2017-08-16 Thread Aymeric Augustin
> On 15 Aug 2017, at 11:44, Gordon Wrigley  wrote:
> 
> I'd like to discuss automatic prefetching in querysets. Specifically 
> automatically doing prefetch_related where needed without the user having to 
> request it.


Hello,

I'm rather sympathetic to this proposal. Figuring out N + 1 problems in the 
admin or elsewhere gets old.


In addition to everything that was said already, I'd like to point out that 
Django already has a very similar "magic auto prefetching" behavior in some 
cases :-)

I'm referring to the admin which calls select_related() on non-nullable foreign 
keys in the changelist view. The "non-nullable" condition makes that behavior 
hard to predict — I'd go as far as to call it non deterministic. For details, 
see slide 54 of 
https://myks.org/data/20161103-Django_Under_the_Hood-Debugging_Performance.pdf 

 and the audio commentary at https://youtu.be/5fheDDj3oHY?t=2024 
.


The feature proposed here is most useful if it's opt-out because it targets 
people who aren't aware that the problem even exists — at best they notice that 
Django is slow and that reminds them vaguely of a rant that explains why ORMs 
are the worst thing since object oriented programming.

It should kick in only when no select_related or prefetch_related is in effect, 
to avoid interfering with pre-existing optimizations. It's still easy to 
construct an example where it would degrade performance but I don't think such 
situations will be common in practice. Still, there should be a per-queryset 
opt-out for these cases.

We may want to introduce it with a deprecation path, that is, make it opt-in at 
first and log a deprecation warning where the behavior would kick-in, so 
developers who want to disable it can add the per-queryset opt-out.


At this point, my main concerns are:

1) The difficulty of identifying where the queryset originates, given that 
querysets are lazy. Passing objects around is common; sometimes it can be hard 
to figure out where an object comes from. It isn't visible in the stack trace. 
In my opinion this is the strongest argument against the feature.

2) The lack of this feature for reverse one-to-one relations; it's only 
implemented for foreign keys. It's hard to tell them apart in Python code. The 
subtle differences, like return None vs. raise ObjectDoesNotExist when there's 
no related object, degrade the developer experience.

3) The strong opinions expressed against the feature. I'm not sure that 
consensus is within reach. If we can't agree that this is an adequate amount of 
magic, we're likely to stick with the status quo.

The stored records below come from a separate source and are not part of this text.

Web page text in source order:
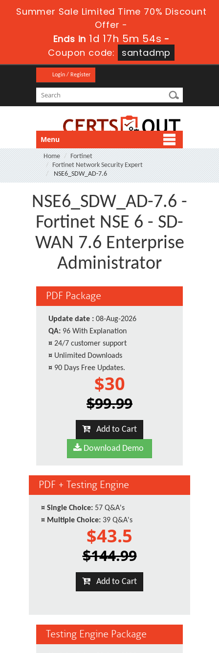
Summer Sale Limited Time 70% Discount
Offer -
Ends in 1d 17h 5m 52s -
Coupon code:
santadmp
Login / Register
Menu
Home
Fortinet
Fortinet Network Security Expert
NSE6_SDW_AD-7.6
NSE6_SDW_AD-7.6 -
Fortinet NSE 6 - SD-
WAN 7.6 Enterprise
Administrator
PDF Package
Update date : 08-Aug-2026
QA: 96 With Explanation
¤ 24/7 customer support
¤ Unlimited Downloads
¤ 90 Days Free Updates.
$30
$99.99
Add to Cart
Download Demo
PDF + Testing Engine
¤ Single Choice: 57 Q&A's
¤ Multiple Choice: 39 Q&A's
$43.5
$144.99
Add to Cart
Testing Engine Package
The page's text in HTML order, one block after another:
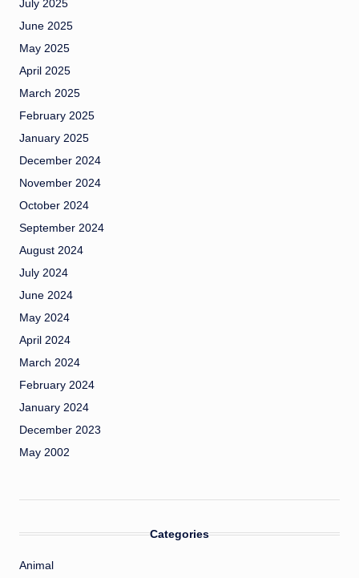
July 2025
June 2025
May 2025
April 2025
March 2025
February 2025
January 2025
December 2024
November 2024
October 2024
September 2024
August 2024
July 2024
June 2024
May 2024
April 2024
March 2024
February 2024
January 2024
December 2023
May 2002
Categories
Animal
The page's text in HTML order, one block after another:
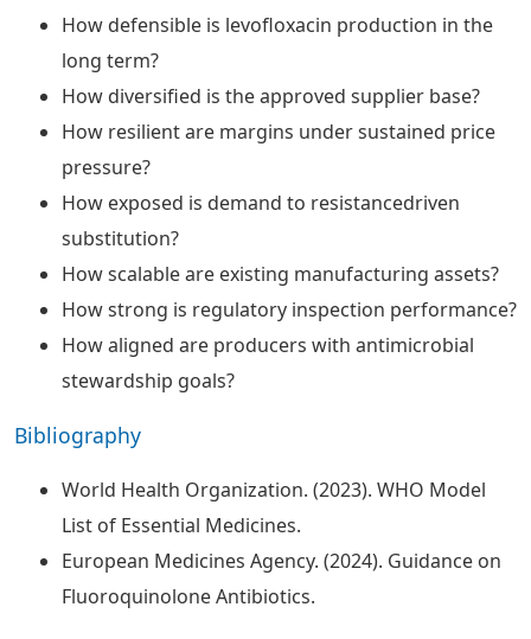
How defensible is levofloxacin production in the
long term?
How diversified is the approved supplier base?
How resilient are margins under sustained price
pressure?
How exposed is demand to resistancedriven
substitution?
How scalable are existing manufacturing assets?
How strong is regulatory inspection performance?
How aligned are producers with antimicrobial
stewardship goals?
Bibliography
World Health Organization. (2023). WHO Model
List of Essential Medicines.
European Medicines Agency. (2024). Guidance on
Fluoroquinolone Antibiotics.
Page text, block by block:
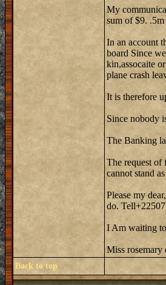
My
sum of $9.
In an account
board Since
kin,assocaite
plane crash
It is therefore
Since nobody
The Banking
The request of
cannot stand
Please my
do.
I Am waiting
Miss rosemary
Back to top
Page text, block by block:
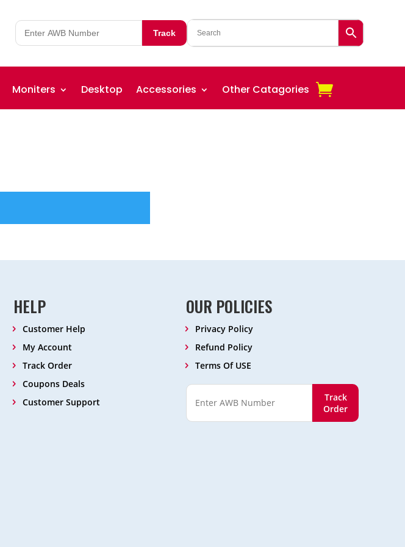
Track
Moniters Desktop Accessories Other Catagories
HELP
Customer Help
My Account
Track Order
Coupons Deals
Customer Support
OUR POLICIES
Privacy Policy
Refund Policy
Terms Of USE
Track
Order
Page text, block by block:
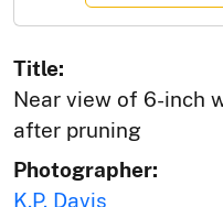
Title:
Near view of 6-inch
after pruning
Photographer:
K.P. Davis
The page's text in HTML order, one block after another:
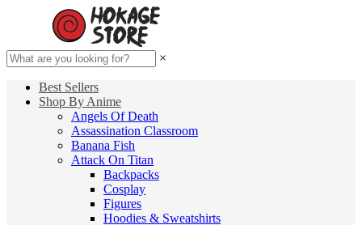
×
Best Sellers
Shop By Anime
Angels Of Death
Assassination Classroom
Banana Fish
Attack On Titan
Backpacks
Cosplay
Figures
Hoodies & Sweatshirts
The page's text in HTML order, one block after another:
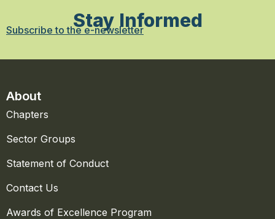
Stay Informed
Subscribe to the e-newsletter
About
Chapters
Sector Groups
Statement of Conduct
Contact Us
Awards of Excellence Program
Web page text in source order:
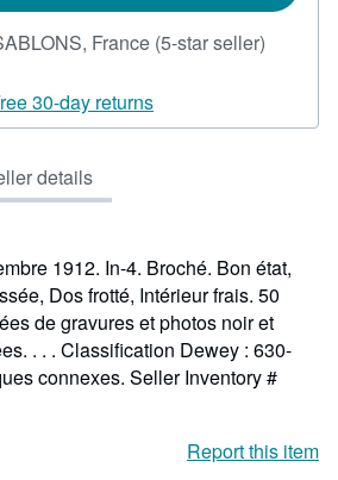
France (5-star seller)
out
30-day returns
details
1912. In-4. Broché. Bon état,
Dos frotté, Intérieur frais. 50
de gravures et photos noir et
. . . Classification Dewey : 630-
connexes. Seller Inventory #
Report this item

I'd rather not have this 
question decided by a vote of the technical board.


In the grand scheme of things, going from "prefetching a related instance for 
an object" to "prefetching related instances for all objects in the queryset" 
isn't that much of a stretch... But I admit it's rather scary to make this 
change for all existing Django projects!


Best regards,

-- 
Aymeric.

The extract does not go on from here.